Please transcribe exactly, and only, the lines of the data below between the line holding "Team Workspaces" and the line holding "Forge automatically installs", inclusive.

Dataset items
+-------+

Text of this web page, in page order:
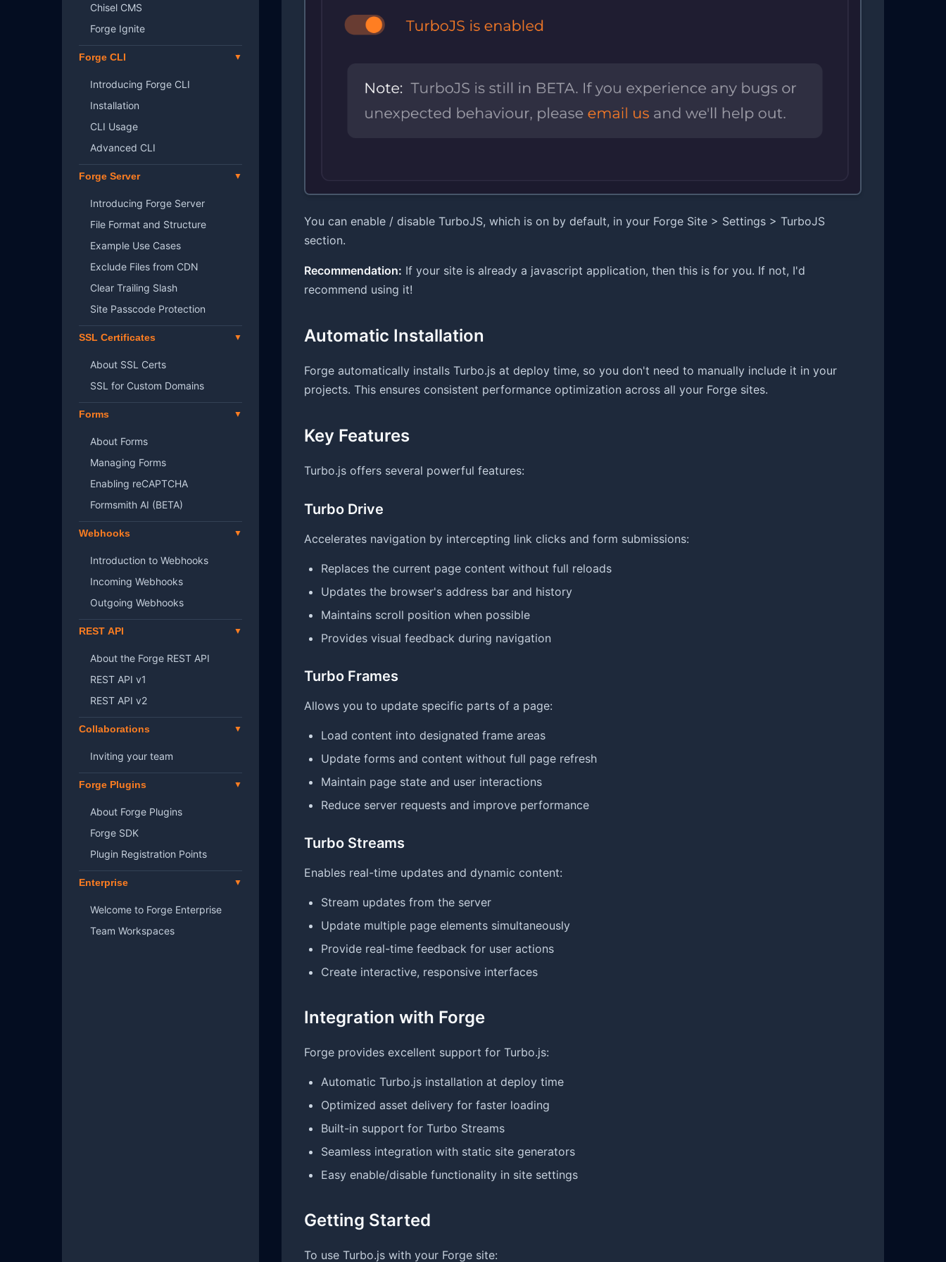
Chisel CMS
Forge Ignite
Forge CLI
Introducing Forge CLI
Installation
CLI Usage
Advanced CLI
Forge Server
Introducing Forge Server
File Format and Structure
Example Use Cases
Exclude Files from CDN
Clear Trailing Slash
Site Passcode Protection
SSL Certificates
About SSL Certs
SSL for Custom Domains
Forms
About Forms
Managing Forms
Enabling reCAPTCHA
Formsmith AI (BETA)
Webhooks
Introduction to Webhooks
Incoming Webhooks
Outgoing Webhooks
REST API
About the Forge REST API
REST API v1
REST API v2
Collaborations
Inviting your team
Forge Plugins
About Forge Plugins
Forge SDK
Plugin Registration Points
Enterprise
Welcome to Forge Enterprise
Team Workspaces
You can enable / disable TurboJS, which is on by default, in your Forge Site > Settings > TurboJS
section.
Recommendation: If your site is already a javascript application, then this is for you. If not, I'd
recommend using it!
Automatic Installation
Forge automatically installs Turbo.js at deploy time, so you don't need to manually include it in your
projects. This ensures consistent performance optimization across all your Forge sites.
Key Features
Turbo.js offers several powerful features:
Turbo Drive
Accelerates navigation by intercepting link clicks and form submissions:
Replaces the current page content without full reloads
Updates the browser's address bar and history
Maintains scroll position when possible
Provides visual feedback during navigation
Turbo Frames
Allows you to update specific parts of a page:
Load content into designated frame areas
Update forms and content without full page refresh
Maintain page state and user interactions
Reduce server requests and improve performance
Turbo Streams
Enables real-time updates and dynamic content:
Stream updates from the server
Update multiple page elements simultaneously
Provide real-time feedback for user actions
Create interactive, responsive interfaces
Integration with Forge
Forge provides excellent support for Turbo.js:
Automatic Turbo.js installation at deploy time
Optimized asset delivery for faster loading
Built-in support for Turbo Streams
Seamless integration with static site generators
Easy enable/disable functionality in site settings
Getting Started
To use Turbo.js with your Forge site:
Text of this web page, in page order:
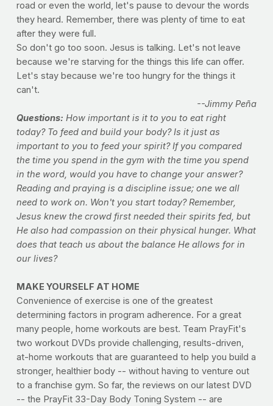
road or even the world, let's pause to devour the words
they heard. Remember, there was plenty of time to eat
after they were full.
So don't go too soon. Jesus is talking. Let's not leave
because we're starving for the things this life can offer.
Let's stay because we're too hungry for the things it
can't.
--Jimmy Peña
Questions: How important is it to you to eat right
today? To feed and build your body? Is it just as
important to you to feed your spirit? If you compared
the time you spend in the gym with the time you spend
in the word, would you have to change your answer?
Reading and praying is a discipline issue; one we all
need to work on. Won't you start today? Remember,
Jesus knew the crowd first needed their spirits fed, but
He also had compassion on their physical hunger. What
does that teach us about the balance He allows for in
our lives?
MAKE YOURSELF AT HOME
Convenience of exercise is one of the greatest
determining factors in program adherence. For a great
many people, home workouts are best. Team PrayFit's
two workout DVDs provide challenging, results-driven,
at-home workouts that are guaranteed to help you build a
stronger, healthier body -- without having to venture out
to a franchise gym. So far, the reviews on our latest DVD
-- the PrayFit 33-Day Body Toning System -- are
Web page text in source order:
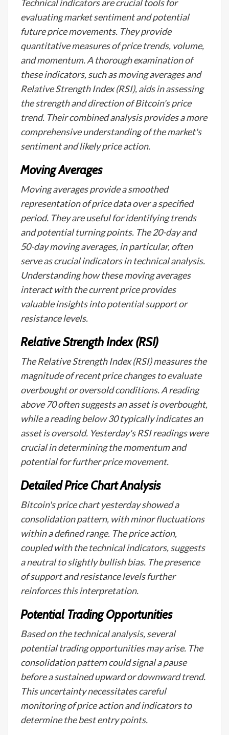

+-------+

— Response for this exercise —
Team Workspaces
You can enable / disable TurboJS, which is on by default, in your Forge Site > Settings > TurboJS
section.
Recommendation: If your site is already a javascript application, then this is for you. If not, I'd
recommend using it!
Automatic Installation
Forge automatically installs Turbo.js at deploy time, so you don't need to manually include it in your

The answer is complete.